AIM OF THE TASK: Copy each record exactly as it reads, leaving out any pictures it holds.

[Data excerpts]

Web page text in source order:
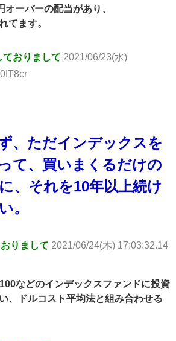
ーバーの配当があり、
てます。
おりまして 2021/06/23(水)
、ただインデックスを
て、買いまくるだけの
、それを10年以上続け
。
りまして 2021/06/24(木) 17:03:32.14
などのインデックスファンドに投資
、ドルコスト平均法と組み合わせる

WRITTEN ANSWER:
Web page text in source order:
ーバーの配当があり、
てます。
おりまして 2021/06/23(水)
、ただインデックスを
て、買いまくるだけの
、それを10年以上続け
。
りまして 2021/06/24(木) 17:03:32.14
などのインデックスファンドに投資
、ドルコスト平均法と組み合わせる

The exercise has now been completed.